Ever read a story and thought, “Man, what is this, a how to manual?”

Conversely, ever read one and thought, “Holy cow, that is not how that works!”

So, how much research is too much?

From a scifi perspective, I try to incorporate as much reality in my biology, environmental procedures, and technology; I mean, spaceships need some kind of fuel, right?

Is it better to use an endless supply of 100% energy output ElementX, or is it better to utilize zero-grav propulsion and provide a slight description of how it works?

Maybe a combination of the two is best, and my suggestion is if a long description is absolutely pertinent, put in dialogue. Make it fun, not a study guide.

Not everything is scifi, though. Sometimes, stories utilize history or criminal methodology.

Research is always important. The last thing you-as a writer-want is a review from a reader stating that you don’t know what you’re talking about.

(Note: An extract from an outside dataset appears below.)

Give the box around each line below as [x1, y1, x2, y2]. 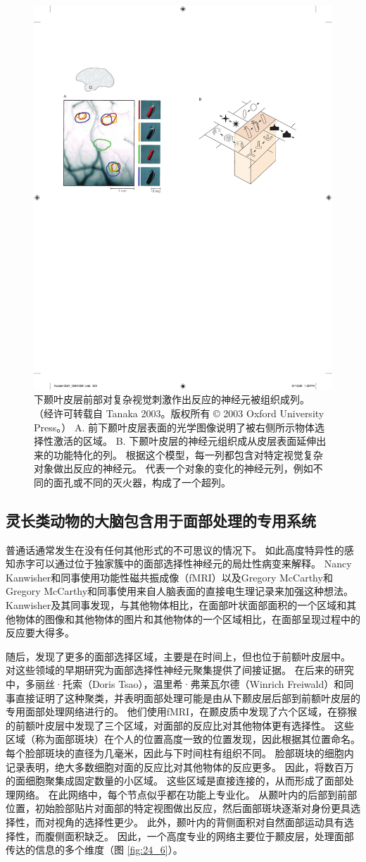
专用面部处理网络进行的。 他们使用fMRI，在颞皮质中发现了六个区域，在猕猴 [6, 704, 358, 719]
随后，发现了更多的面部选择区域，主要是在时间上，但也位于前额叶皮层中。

It can really affect your reader base, and as a reader, the last thing you want is to find a wholly inaccurate depiction of something in which your well educated.

It’s a delicate balance, no doubt, but I wanted to put it out there. Research is important; researching a town, a culture, history, science, whatever, but it can’t overshadow the plot, characters, or story in general. Beta readers are a great way to find out what the right balance for your particular story is, and it can vary based on the length of your work as much as your portrayal of the study.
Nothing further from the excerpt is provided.